What I'd do is to implement support of symlinks in archives, but with checks that symlinks aren't pointing outside of the working directory.

nebhale commented 3 weeks ago

@Zebradil exactly the problem (it's the symlinks inside the archive). The one point I'd make is that I'd recommend hewing close to how tar handles this, which for better or worse, doesn't police that the symlinks all point to files within the archive itself. I'm completely sympathetic to your desire and the security implications around this, but I think most users will expect POSIX-tar-compatible behavior.

joaopapereira commented 3 weeks ago

Sorry, I completely misread what you said. I do share @Zebradil concerns about symlinks to outside folders. Trying to remember where we made a similar change and we did in fact fail if you tried to unpack a tar that pointed to an outside folder. I'm not sure if it was in vendir or somewhere in kapp-controller. Also, understand what you mean by we should expect the same behavior as in POSIX tar. Personally, I would be more comfortable if we did ensure that we only use "internal" links and not extract "external" links but not error out. Suppose this is something that people really want maybe we can add a flag that will remove this restriction.

nebhale commented 3 weeks ago

My opinions are very weak since my current problem is solved by your more conservative case.

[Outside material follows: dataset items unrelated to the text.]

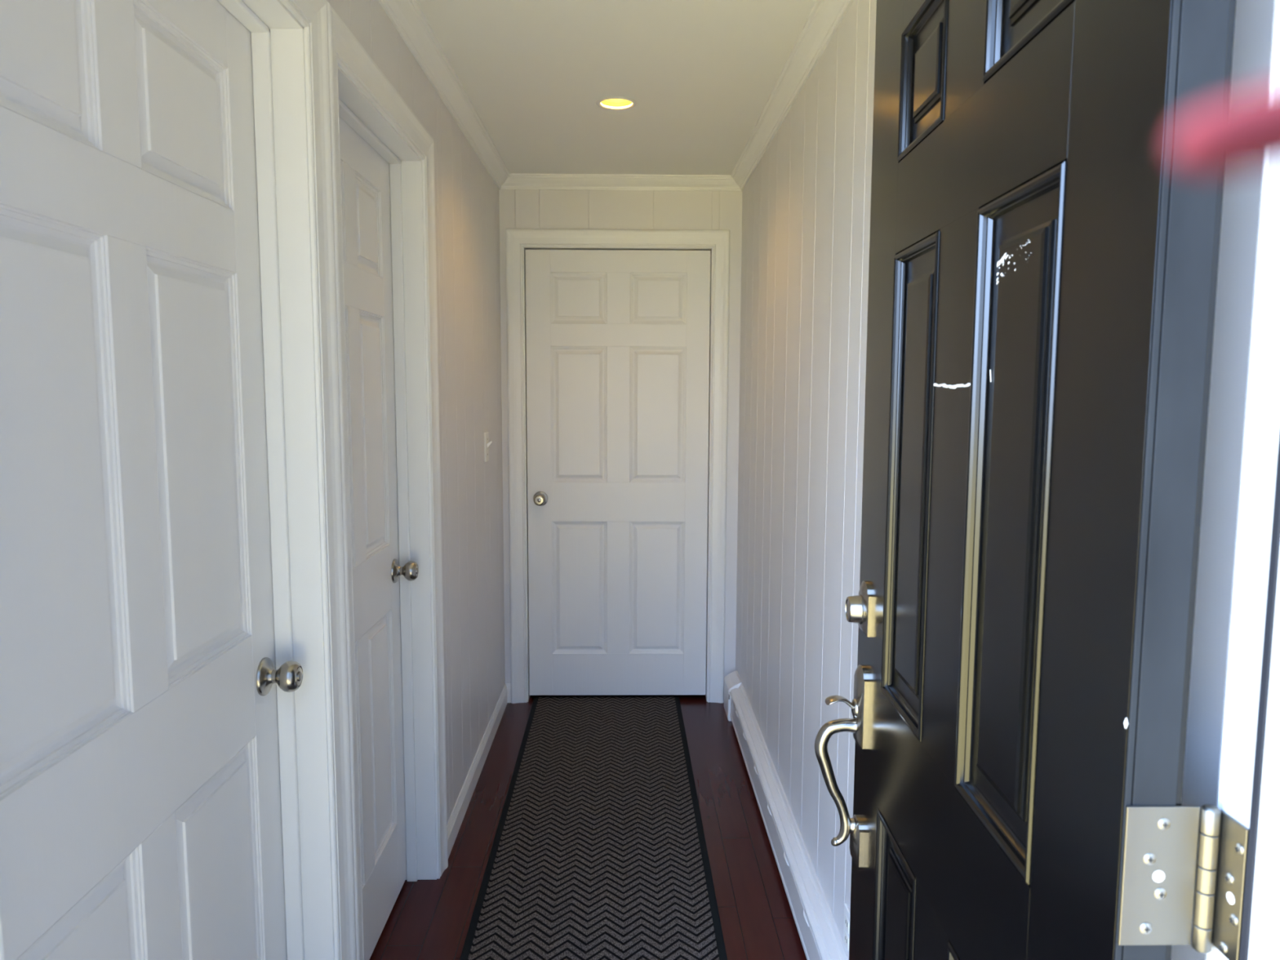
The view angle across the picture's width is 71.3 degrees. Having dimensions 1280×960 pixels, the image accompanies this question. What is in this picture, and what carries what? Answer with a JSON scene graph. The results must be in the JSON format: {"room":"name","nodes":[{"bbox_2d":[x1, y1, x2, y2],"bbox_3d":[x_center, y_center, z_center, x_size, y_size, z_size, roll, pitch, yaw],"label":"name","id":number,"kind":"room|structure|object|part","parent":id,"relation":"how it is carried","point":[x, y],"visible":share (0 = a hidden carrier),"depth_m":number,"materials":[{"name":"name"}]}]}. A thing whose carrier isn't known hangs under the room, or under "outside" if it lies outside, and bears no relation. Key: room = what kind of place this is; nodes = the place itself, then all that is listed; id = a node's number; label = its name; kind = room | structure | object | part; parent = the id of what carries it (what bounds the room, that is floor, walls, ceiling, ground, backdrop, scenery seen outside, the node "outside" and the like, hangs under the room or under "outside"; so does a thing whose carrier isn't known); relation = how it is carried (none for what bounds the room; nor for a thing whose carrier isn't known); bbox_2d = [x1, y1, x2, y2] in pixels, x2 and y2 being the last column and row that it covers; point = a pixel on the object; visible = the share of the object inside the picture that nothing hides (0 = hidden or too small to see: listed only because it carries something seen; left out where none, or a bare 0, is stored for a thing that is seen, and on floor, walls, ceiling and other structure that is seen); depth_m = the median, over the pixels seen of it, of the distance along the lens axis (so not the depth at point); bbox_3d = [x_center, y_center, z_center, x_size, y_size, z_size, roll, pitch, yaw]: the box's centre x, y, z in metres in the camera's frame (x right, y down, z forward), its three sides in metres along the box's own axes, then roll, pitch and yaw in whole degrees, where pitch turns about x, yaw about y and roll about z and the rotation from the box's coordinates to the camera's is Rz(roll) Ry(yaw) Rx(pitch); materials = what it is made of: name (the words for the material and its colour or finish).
{"room":"entrance hallway","nodes":[
{"label":"entrance hallway","id":0,"kind":"room"},
{"bbox_2d":[326,0,505,822],"bbox_3d":[-0.658,0.024,2.325,0.130,2.355,3.360,0,6,-1],"label":"wall","id":1,"kind":"structure","parent":0,"point":[467,206],"depth_m":3.08,"materials":[{"name":"white paint"}]},
{"bbox_2d":[0,0,302,959],"bbox_3d":[-0.646,0.287,1.210,0.100,2.035,0.847,0,6,-1],"label":"door","id":2,"kind":"structure","parent":1,"relation":"in","point":[140,811],"depth_m":1.16,"materials":[{"name":"white paint"}]},
{"bbox_3d":[-0.666,-0.500,0.943,0.019,0.224,0.279,0,6,-1],"label":"raised panel","id":3,"kind":"part","parent":2,"relation":"part of","materials":[{"name":"white paint"}]},
{"bbox_3d":[-0.667,0.015,0.996,0.019,0.610,0.279,0,6,-1],"label":"raised panel","id":4,"kind":"part","parent":2,"relation":"part of","materials":[{"name":"white paint"}]},
{"bbox_3d":[-0.670,0.802,1.076,0.019,0.616,0.279,0,6,-1],"label":"raised panel","id":5,"kind":"part","parent":2,"relation":"part of","materials":[{"name":"white paint"}]},
{"bbox_3d":[-0.671,-0.537,1.310,0.019,0.224,0.279,0,6,-1],"label":"raised panel","id":6,"kind":"part","parent":2,"relation":"part of","materials":[{"name":"white paint"}]},
{"bbox_3d":[-0.673,-0.023,1.363,0.019,0.610,0.279,0,6,-1],"label":"raised panel","id":7,"kind":"part","parent":2,"relation":"part of","materials":[{"name":"white paint"}]},
{"bbox_3d":[-0.675,0.765,1.443,0.019,0.616,0.279,0,6,-1],"label":"raised panel","id":8,"kind":"part","parent":2,"relation":"part of","materials":[{"name":"white paint"}]},
{"bbox_3d":[-0.636,0.348,1.584,0.063,0.055,0.055,0,6,-1],"label":"knob","id":9,"kind":"part","parent":2,"relation":"part of","materials":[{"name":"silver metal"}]},
{"bbox_2d":[339,116,418,959],"bbox_3d":[-0.660,0.189,2.162,0.100,2.035,0.717,0,6,-1],"label":"door","id":10,"kind":"structure","parent":1,"relation":"in","point":[377,571],"depth_m":2.29,"materials":[{"name":"white paint"}]},
{"bbox_3d":[-0.680,-0.600,1.924,0.019,0.224,0.219,0,6,-1],"label":"raised panel","id":11,"kind":"part","parent":10,"relation":"part of","materials":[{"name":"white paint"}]},
{"bbox_3d":[-0.682,-0.086,1.976,0.019,0.610,0.219,0,6,-1],"label":"raised panel","id":12,"kind":"part","parent":10,"relation":"part of","materials":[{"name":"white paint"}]},
{"bbox_3d":[-0.684,0.702,2.057,0.019,0.616,0.219,0,6,-1],"label":"raised panel","id":13,"kind":"part","parent":10,"relation":"part of","materials":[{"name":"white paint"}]},
{"bbox_3d":[-0.685,-0.632,2.232,0.019,0.224,0.220,0,6,-1],"label":"raised panel","id":14,"kind":"part","parent":10,"relation":"part of","materials":[{"name":"white paint"}]},
{"bbox_3d":[-0.686,-0.117,2.284,0.019,0.610,0.220,0,6,-1],"label":"raised panel","id":15,"kind":"part","parent":10,"relation":"part of","materials":[{"name":"white paint"}]},
{"bbox_3d":[-0.689,0.671,2.365,0.019,0.616,0.220,0,6,-1],"label":"raised panel","id":16,"kind":"part","parent":10,"relation":"part of","materials":[{"name":"white paint"}]},
{"bbox_3d":[-0.649,0.252,2.471,0.063,0.055,0.055,0,6,-1],"label":"knob","id":17,"kind":"part","parent":10,"relation":"part of","materials":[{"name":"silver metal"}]},
{"bbox_2d":[377,0,510,189],"bbox_3d":[-0.560,-1.121,2.209,0.057,0.054,3.360,0,6,-1],"label":"crown molding","id":18,"kind":"structure","parent":1,"relation":"attached to","point":[406,16],"depth_m":2.55,"materials":[{"name":"white paint"}]},
{"bbox_2d":[447,684,507,857],"bbox_3d":[-0.605,1.053,3.409,0.012,0.088,1.414,0,6,-1],"label":"baseboard","id":19,"kind":"structure","parent":1,"relation":"attached to","point":[454,824],"depth_m":3.23,"materials":[{"name":"white paint"}]},
{"bbox_2d":[484,431,492,462],"bbox_3d":[-0.597,-0.131,3.522,0.026,0.115,0.070,0,6,-1],"label":"light switch","id":20,"kind":"object","parent":1,"relation":"attached to","point":[486,443],"visible":1,"depth_m":3.51,"materials":[{"name":"white plastic"}]},
{"bbox_3d":[-0.606,-0.131,3.522,0.008,0.115,0.070,0,6,-1],"label":"plate","id":21,"kind":"part","parent":20,"relation":"part of","materials":[{"name":"white plastic"}]},
{"bbox_2d":[0,0,1279,959],"bbox_3d":[-0.119,0.212,1.581,1.194,2.136,2.066,0,6,-1],"label":"door frame","id":22,"kind":"structure","parent":1,"relation":"attached to","point":[290,51],"depth_m":1.63,"materials":[{"name":"white paint"}]},
{"bbox_2d":[369,694,806,959],"bbox_3d":[-0.500,1.169,3.199,2.900,0.100,5.060,0,6,-1],"label":"floor","id":23,"kind":"structure","parent":0,"point":[428,919],"depth_m":2.73,"materials":[{"name":"brown wood"}]},
{"bbox_2d":[459,696,727,959],"bbox_3d":[-0.121,1.190,2.477,0.676,0.008,3.410,0,6,-1],"label":"runner rug","id":24,"kind":"object","parent":23,"relation":"on","point":[598,851],"visible":1,"depth_m":2.80,"materials":[{"name":"black fabric"}]},
{"bbox_2d":[416,0,816,174],"bbox_3d":[-0.492,-1.288,2.998,2.900,0.120,4.960,0,6,-1],"label":"ceiling","id":25,"kind":"structure","parent":0,"point":[700,75],"depth_m":2.61,"materials":[{"name":"white paint"}]},
{"bbox_2d":[595,96,637,110],"bbox_3d":[-0.075,-1.256,2.871,0.133,0.092,0.133,0,6,-1],"label":"recessed light","id":26,"kind":"object","parent":25,"relation":"in","point":[612,103],"visible":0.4,"depth_m":2.91,"materials":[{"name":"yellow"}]},
{"bbox_2d":[498,189,742,683],"bbox_3d":[-0.088,-0.153,4.070,1.061,2.355,0.130,0,6,-1],"label":"wall","id":27,"kind":"structure","parent":0,"point":[540,209],"depth_m":3.91,"materials":[{"name":"white paint"}]},
{"bbox_2d":[505,683,724,702],"bbox_3d":[-0.091,0.982,4.115,1.061,0.088,0.012,0,6,-1],"label":"baseboard","id":28,"kind":"structure","parent":27,"relation":"attached to","point":[508,685],"depth_m":4.10,"materials":[{"name":"white paint"}]},
{"bbox_2d":[505,228,729,703],"bbox_3d":[-0.101,-0.041,4.071,0.979,2.132,0.150,0,6,-1],"label":"door frame","id":29,"kind":"structure","parent":27,"relation":"attached to","point":[517,240],"depth_m":3.98,"materials":[{"name":"white paint"}]},
{"bbox_2d":[524,249,711,695],"bbox_3d":[-0.100,-0.006,4.026,0.818,2.025,0.100,0,6,-1],"label":"door","id":30,"kind":"structure","parent":27,"relation":"in","point":[617,341],"depth_m":4.04,"materials":[{"name":"white paint"}]},
{"bbox_3d":[-0.450,0.088,4.014,0.055,0.055,0.063,0,6,-1],"label":"knob","id":31,"kind":"part","parent":30,"relation":"part of","materials":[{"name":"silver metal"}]},
{"bbox_3d":[-0.273,-0.808,3.966,0.250,0.224,0.019,0,6,-1],"label":"raised panel","id":32,"kind":"part","parent":30,"relation":"part of","materials":[{"name":"white paint"}]},
{"bbox_3d":[-0.274,-0.293,4.019,0.250,0.610,0.019,0,6,-1],"label":"raised panel","id":33,"kind":"part","parent":30,"relation":"part of","materials":[{"name":"white paint"}]},
{"bbox_3d":[-0.277,0.495,4.099,0.250,0.616,0.019,0,6,-1],"label":"raised panel","id":34,"kind":"part","parent":30,"relation":"part of","materials":[{"name":"white paint"}]},
{"bbox_3d":[0.077,0.495,4.105,0.251,0.616,0.019,0,6,-1],"label":"raised panel","id":35,"kind":"part","parent":30,"relation":"part of","materials":[{"name":"white paint"}]},
{"bbox_3d":[0.080,-0.293,4.024,0.251,0.610,0.019,0,6,-1],"label":"raised panel","id":36,"kind":"part","parent":30,"relation":"part of","materials":[{"name":"white paint"}]},
{"bbox_3d":[0.082,-0.807,3.972,0.251,0.224,0.019,0,6,-1],"label":"raised panel","id":37,"kind":"part","parent":30,"relation":"part of","materials":[{"name":"white paint"}]},
{"bbox_2d":[500,173,741,191],"bbox_3d":[-0.083,-1.288,3.860,1.061,0.054,0.057,0,6,-1],"label":"crown molding","id":38,"kind":"structure","parent":27,"relation":"attached to","point":[514,181],"depth_m":3.86,"materials":[{"name":"white paint"}]},
{"bbox_2d":[735,0,1275,959],"bbox_3d":[0.518,0.026,2.343,0.100,2.355,3.360,0,6,-1],"label":"wall","id":39,"kind":"structure","parent":0,"point":[806,202],"depth_m":2.24,"materials":[{"name":"white"}]},
{"bbox_2d":[724,671,848,959],"bbox_3d":[0.431,1.087,2.694,0.060,0.172,2.725,0,6,-1],"label":"baseboard heater","id":40,"kind":"object","parent":39,"relation":"attached to","point":[820,938],"visible":1,"depth_m":2.62,"materials":[{"name":"white metal"}]},
{"bbox_3d":[0.415,1.106,2.610,0.012,0.108,2.555,0,6,-1],"label":"panel","id":41,"kind":"part","parent":40,"relation":"part of","materials":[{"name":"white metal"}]},
{"bbox_2d":[731,0,853,191],"bbox_3d":[0.444,-1.119,2.224,0.057,0.054,3.360,0,6,-1],"label":"crown molding","id":42,"kind":"structure","parent":39,"relation":"attached to","point":[825,16],"depth_m":2.55,"materials":[{"name":"white paint"}]},
{"bbox_2d":[843,902,850,957],"bbox_3d":[0.467,1.017,2.006,0.008,0.100,0.070,0,6,-1],"label":"wall outlet","id":43,"kind":"object","parent":39,"relation":"attached to","point":[846,912],"visible":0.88,"depth_m":2.01,"materials":[{"name":"white paint"}]},
{"bbox_2d":[844,930,848,950],"bbox_3d":[0.465,1.036,2.008,0.004,0.027,0.033,0,6,-1],"label":"receptacle","id":44,"kind":"object","parent":43,"relation":"attached to","point":[846,933],"depth_m":2.01,"materials":[{"name":"white plastic"}]},
{"bbox_2d":[844,915,849,933],"bbox_3d":[0.466,0.997,2.004,0.004,0.027,0.033,0,6,-1],"label":"receptacle","id":45,"kind":"object","parent":43,"relation":"attached to","point":[846,917],"depth_m":2.00,"materials":[{"name":"white plastic"}]},
{"bbox_2d":[814,0,1248,959],"bbox_3d":[0.367,0.290,1.098,0.128,2.047,0.899,0,6,-1],"label":"door","id":46,"kind":"structure","parent":39,"relation":"in","point":[1043,269],"depth_m":0.84,"materials":[{"name":"black paint"}]},
{"bbox_3d":[0.369,0.614,1.524,0.016,0.082,0.054,0,6,1],"label":"plate","id":47,"kind":"part","parent":46,"relation":"part of","materials":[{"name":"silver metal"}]},
{"bbox_3d":[0.369,0.380,1.500,0.016,0.140,0.058,0,6,1],"label":"entry handle","id":48,"kind":"part","parent":46,"relation":"part of","materials":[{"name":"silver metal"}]},
{"bbox_3d":[0.381,0.800,1.333,0.022,0.550,0.207,0,6,1],"label":"raised panel","id":49,"kind":"part","parent":46,"relation":"part of","materials":[{"name":"black paint"}]},
{"bbox_3d":[0.384,0.007,1.252,0.022,0.667,0.207,0,6,1],"label":"raised panel","id":50,"kind":"part","parent":46,"relation":"part of","materials":[{"name":"black paint"}]},
{"bbox_3d":[0.385,-0.546,1.196,0.022,0.185,0.207,0,6,1],"label":"raised panel","id":51,"kind":"part","parent":46,"relation":"part of","materials":[{"name":"black paint"}]},
{"bbox_3d":[0.376,0.835,0.993,0.022,0.550,0.211,0,6,1],"label":"raised panel","id":52,"kind":"part","parent":46,"relation":"part of","materials":[{"name":"black paint"}]},
{"bbox_3d":[0.378,0.042,0.912,0.022,0.667,0.211,0,6,1],"label":"raised panel","id":53,"kind":"part","parent":46,"relation":"part of","materials":[{"name":"black paint"}]},
{"bbox_3d":[0.380,-0.511,0.855,0.022,0.185,0.211,0,6,1],"label":"raised panel","id":54,"kind":"part","parent":46,"relation":"part of","materials":[{"name":"black paint"}]},
{"bbox_2d":[1168,84,1279,174],"bbox_3d":[0.241,-0.081,0.274,0.035,0.087,0.645,5,8,40],"label":"strap","id":55,"kind":"object","parent":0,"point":[1240,133],"visible":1,"depth_m":0.04,"materials":[{"name":"red"}]}
]}

joaopapereira commented 2 weeks ago

Cool, So let us implement some guardrails here for now and we will see in the future if someone need the extra feature. For this story the acceptance criteria would be something like:

Given I have the following vendir configuration

apiVersion: vendir.k14s.io/v1alpha1
kind: Config
directories:
- path: vendor
  contents:
  - path: .
    githubRelease:
      slug: ollama/ollama
      latest: true
      disableAutoChecksumValidation: true
      assetNames:
      - ollama-linux-amd64.tgz
      unpackArchive:
        path: ollama-linux-amd64.tgz

When I execute vendir sync Then the release will get downloaded and extracted to disk

Given I have a github release that contains a tar archive And that archive contains a symlink to an outside folder of the archive When I execute vendir sync Then the release will get downloaded and extracted to disk And the symlink is not extracted And I see the message Symlink <name of symlink> was not extracted because it was linking to the outside of the archive <path pointing to>

I will mark this issue as accepted and ready to be implemented. @nebhale how much would you say this is currently impacting you? I'm trying to understand how high this should be in the priority queue.

Also open to review PR if anyone in the community is interested in fixing this issue.

nebhale commented 2 weeks ago

I have a work around so not highest priority, but we'd like to see it in the next couple of months.